_TASK BRIEF_
Among the entries below, find the lines with the word "Spannung" and copy them.

(Dataset entries)
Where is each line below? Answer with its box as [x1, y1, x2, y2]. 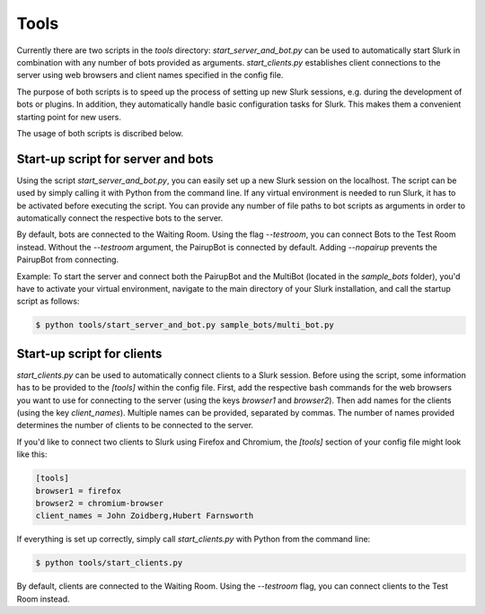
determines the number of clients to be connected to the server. [16, 420, 254, 431]
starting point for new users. [16, 111, 121, 122]
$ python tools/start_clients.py [35, 557, 183, 568]
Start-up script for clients [16, 346, 163, 361]
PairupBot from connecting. [16, 254, 119, 265]
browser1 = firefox [35, 486, 121, 496]
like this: [16, 449, 48, 460]
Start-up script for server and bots [16, 151, 215, 166]
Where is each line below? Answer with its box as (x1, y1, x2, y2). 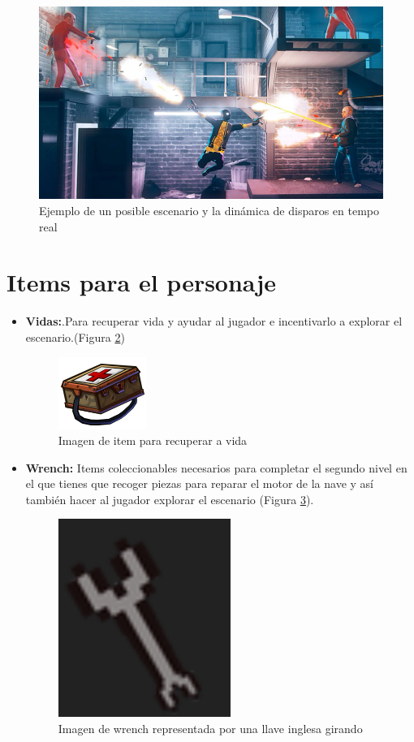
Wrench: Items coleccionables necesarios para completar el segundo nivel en (25, 459, 408, 476)
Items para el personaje (6, 265, 276, 299)
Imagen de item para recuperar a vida (58, 432, 248, 449)
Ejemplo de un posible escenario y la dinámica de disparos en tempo (39, 202, 380, 218)
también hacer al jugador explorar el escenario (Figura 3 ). (25, 490, 314, 507)
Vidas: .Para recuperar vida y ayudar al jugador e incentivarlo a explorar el (25, 313, 403, 330)
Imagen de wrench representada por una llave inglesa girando (58, 720, 363, 737)
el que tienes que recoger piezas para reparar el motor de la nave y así (25, 475, 374, 492)
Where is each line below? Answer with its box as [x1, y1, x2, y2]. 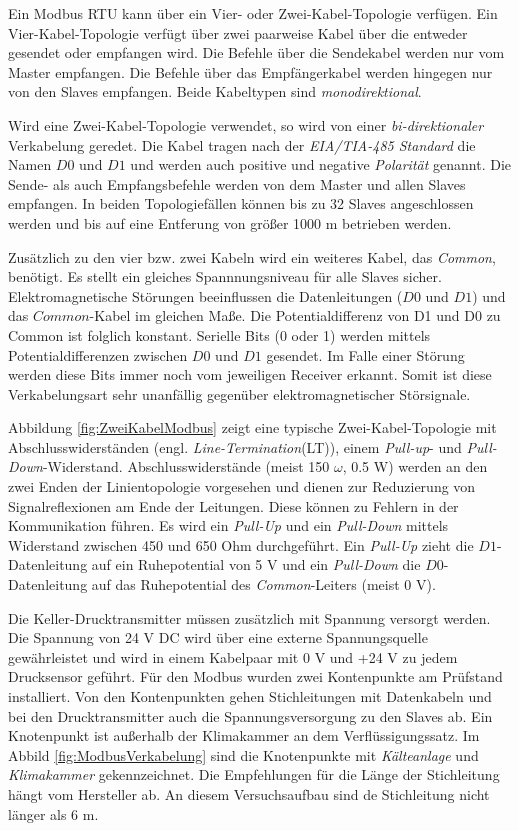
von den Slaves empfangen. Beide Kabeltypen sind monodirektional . [8, 81, 422, 102]
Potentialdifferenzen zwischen [8, 344, 188, 365]
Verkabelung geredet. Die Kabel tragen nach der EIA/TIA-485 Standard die [8, 134, 476, 155]
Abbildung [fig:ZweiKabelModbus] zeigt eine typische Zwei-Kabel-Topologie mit [8, 417, 497, 438]
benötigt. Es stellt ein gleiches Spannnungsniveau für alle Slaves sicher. [8, 266, 442, 287]
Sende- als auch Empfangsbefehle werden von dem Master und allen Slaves [8, 173, 466, 194]
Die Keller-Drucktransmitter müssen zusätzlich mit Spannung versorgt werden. [8, 607, 491, 628]
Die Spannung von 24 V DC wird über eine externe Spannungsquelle [8, 627, 428, 648]
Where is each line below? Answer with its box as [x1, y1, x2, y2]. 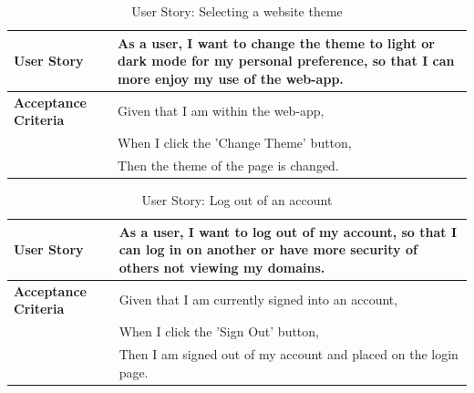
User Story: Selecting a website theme [131, 2, 343, 20]
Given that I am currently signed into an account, [118, 290, 398, 309]
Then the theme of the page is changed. [118, 155, 339, 174]
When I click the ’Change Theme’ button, [118, 133, 352, 152]
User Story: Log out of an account [141, 191, 333, 209]
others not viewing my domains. [118, 257, 325, 276]
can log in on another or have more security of [118, 240, 417, 259]
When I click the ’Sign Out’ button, [118, 322, 319, 341]
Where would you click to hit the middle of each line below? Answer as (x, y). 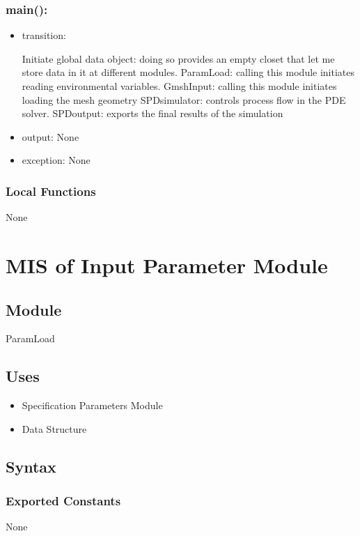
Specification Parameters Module (92, 405)
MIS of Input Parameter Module (167, 265)
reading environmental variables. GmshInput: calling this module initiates (179, 86)
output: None (50, 136)
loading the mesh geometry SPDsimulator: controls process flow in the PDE (184, 99)
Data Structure (54, 428)
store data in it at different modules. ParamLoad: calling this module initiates (188, 72)
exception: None (56, 160)
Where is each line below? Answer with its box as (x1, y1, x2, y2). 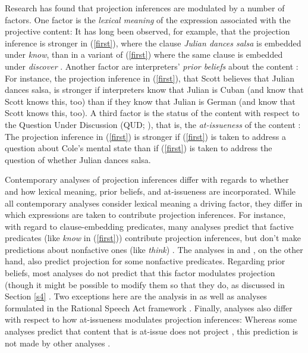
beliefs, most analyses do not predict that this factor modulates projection (5, 267, 275, 279)
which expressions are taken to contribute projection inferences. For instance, (5, 208, 286, 221)
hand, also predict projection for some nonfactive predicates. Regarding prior (5, 255, 285, 267)
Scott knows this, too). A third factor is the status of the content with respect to (5, 107, 300, 119)
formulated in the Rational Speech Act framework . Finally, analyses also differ (5, 301, 293, 314)
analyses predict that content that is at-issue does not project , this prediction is (5, 325, 298, 338)
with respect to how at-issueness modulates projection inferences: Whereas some (5, 313, 297, 326)
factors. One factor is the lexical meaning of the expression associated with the (5, 13, 291, 26)

_YOUR SOLUTION_
Die Keller-Drucktransmitter müssen zusätzlich mit Spannung versorgt werden. [8, 607, 491, 628]
Die Spannung von 24 V DC wird über eine externe Spannungsquelle [8, 627, 428, 648]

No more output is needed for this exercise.